YOUR TASK =>
Retype each record below word for word. Leave the pictures out.

===== INPUT DATA

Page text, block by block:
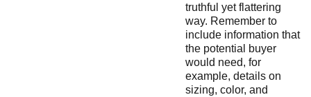
truthful yet flattering
way. Remember to
include information that
the potential buyer
would need, for
example, details on
sizing, color, and
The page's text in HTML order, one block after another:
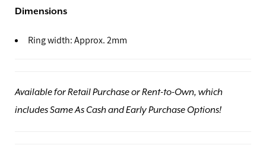
Dimensions
Ring width: Approx. 2mm
Available for Retail Purchase or Rent-to-Own, which
includes Same As Cash and Early Purchase Options!
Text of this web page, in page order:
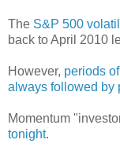
The S&P 500
back to April 2010
However, periods
always followed by
Momentum
tonight.

==========

THE ANSWER =>
Page text, block by block:
truthful yet flattering
way. Remember to
include information that
the potential buyer
would need, for
example, details on
sizing, color, and
The page's text in HTML order, one block after another:
Dimensions
Ring width: Approx. 2mm
Available for Retail Purchase or Rent-to-Own, which
includes Same As Cash and Early Purchase Options!
Text of this web page, in page order:
The S&P 500
back to April 2010
However, periods
always followed by
Momentum
tonight.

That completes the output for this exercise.